Super-resolution Microscopy: This form of light microscopy encompasses a number of techniques used in research to obtain very high resolution images of individual cells, at a level of detail not feasible using normal microscopy. One example is a technique called photoactivated localization microscopy (PALM), which uses fluorescent markers to pinpoint single molecules. PALM can be performed sequentially to create a super-resolution image from the series of molecules isolated in the sample tissue.
Terahertz Tomography: This relatively new, experimental technique involves sectional imaging using terahertz radiation. Terahertz radiation consists of electromagnetic waves, which are found on the spectrum between microwaves and infrared light waves. They are of great interest to scientists because terahertz radiation can “see” what visible and infrared light cannot, and holds great promise for detecting unique information unavailable via other optical imaging methods.

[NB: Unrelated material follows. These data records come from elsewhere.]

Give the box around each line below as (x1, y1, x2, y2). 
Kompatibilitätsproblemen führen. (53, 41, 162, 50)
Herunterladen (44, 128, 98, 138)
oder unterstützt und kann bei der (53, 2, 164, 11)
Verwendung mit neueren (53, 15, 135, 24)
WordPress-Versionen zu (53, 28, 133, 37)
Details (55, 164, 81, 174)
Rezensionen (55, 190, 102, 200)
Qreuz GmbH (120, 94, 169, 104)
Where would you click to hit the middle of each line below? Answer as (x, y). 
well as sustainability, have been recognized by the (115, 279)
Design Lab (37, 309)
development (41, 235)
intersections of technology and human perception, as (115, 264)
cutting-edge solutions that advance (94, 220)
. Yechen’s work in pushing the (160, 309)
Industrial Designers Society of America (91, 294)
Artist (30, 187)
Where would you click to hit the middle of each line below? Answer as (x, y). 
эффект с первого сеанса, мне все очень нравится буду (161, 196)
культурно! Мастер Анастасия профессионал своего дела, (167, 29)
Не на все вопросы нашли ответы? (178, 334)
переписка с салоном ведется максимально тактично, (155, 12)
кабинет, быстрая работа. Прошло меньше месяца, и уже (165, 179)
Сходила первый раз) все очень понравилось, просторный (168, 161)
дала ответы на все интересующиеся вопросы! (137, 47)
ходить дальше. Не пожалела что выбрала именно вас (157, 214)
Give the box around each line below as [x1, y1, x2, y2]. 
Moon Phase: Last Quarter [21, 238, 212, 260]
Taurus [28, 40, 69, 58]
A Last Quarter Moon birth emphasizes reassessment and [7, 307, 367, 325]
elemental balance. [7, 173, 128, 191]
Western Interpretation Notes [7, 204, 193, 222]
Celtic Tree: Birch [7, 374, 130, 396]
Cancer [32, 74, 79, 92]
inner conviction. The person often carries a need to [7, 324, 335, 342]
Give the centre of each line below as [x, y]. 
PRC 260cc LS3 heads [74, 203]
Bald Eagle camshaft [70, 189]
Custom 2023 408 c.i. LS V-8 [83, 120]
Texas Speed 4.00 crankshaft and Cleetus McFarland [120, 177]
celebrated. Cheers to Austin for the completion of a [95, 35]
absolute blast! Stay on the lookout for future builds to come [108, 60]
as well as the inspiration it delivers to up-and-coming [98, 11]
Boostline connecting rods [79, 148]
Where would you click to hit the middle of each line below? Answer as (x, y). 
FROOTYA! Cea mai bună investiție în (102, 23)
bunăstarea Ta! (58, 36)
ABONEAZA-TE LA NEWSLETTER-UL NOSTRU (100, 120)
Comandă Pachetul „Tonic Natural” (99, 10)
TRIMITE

Scanning laser microscope to identify caner of the epithelium without painful biopsies: Scientists are building a miniature scanning laser microscope that can identify skin cancer cells and can also be attached to an endoscope (a thin illuminated tube) to examine cells on the epithelium of the oral cavity, GI tract and elsewhere. The device combines high resolution images showing cellular detail, with wide-field color video images of the surrounding tissue. The two views will allow the clinician to see the exact position in the tissue where the microscopic images are being taken, which is essential for accurately identifying and sampling the cells most likely to be cancerous. The instrument will improve early cancer diagnosis leading to higher survival rates at lower health care costs.
Near infrared brain imaging for guiding treatment in children with cerebral palsy: Cerebral palsy affects a child’s ability to develop typical motor skills and to engage fully in play, and routine daily activities. Currently, treatments are tried blindly and as a result many pediatric patients undergo futile, prolonged and taxing treatments that have no benefit. This project uses functional near infrared (fNIR) imaging to detect brain activation patterns in the cortex, located at the top of the skull. The images will allow researchers to identify strong cortical activation patterns, which indicate a positive response to therapies. Ultimately, the scientists hope to refine the system so that physicians can readily use it to assess the initial severity of cerebral palsy and help them decide which specific treatment is likely to have a positive outcome for each individual patient.
Digital holograms to test response to therapies for ovarian cancer: Ovarian cancer is often not detected until late stages, when it is difficult to treat and can be fatal. Scientists are using a new technique called tissue dynamics imaging (TDI) to measure the sensitivity of ovarian tumors to chemotherapy and biological treatments. TDI constructs 3D holograms inside ovarian cancer tissue samples that measure cellular function and growth of tumors in response to drug treatments. The method predicts the clinical outcome expected following each round of treatment and determines the best subsequent treatment. The approach of analyzing the changing cellular properties of ovarian tumor tissue is designed to determine the optimal therapy for each patient. The ultimate goal is to establish TDI as a novel drug-response monitoring system that could transform personalized ovarian cancer care.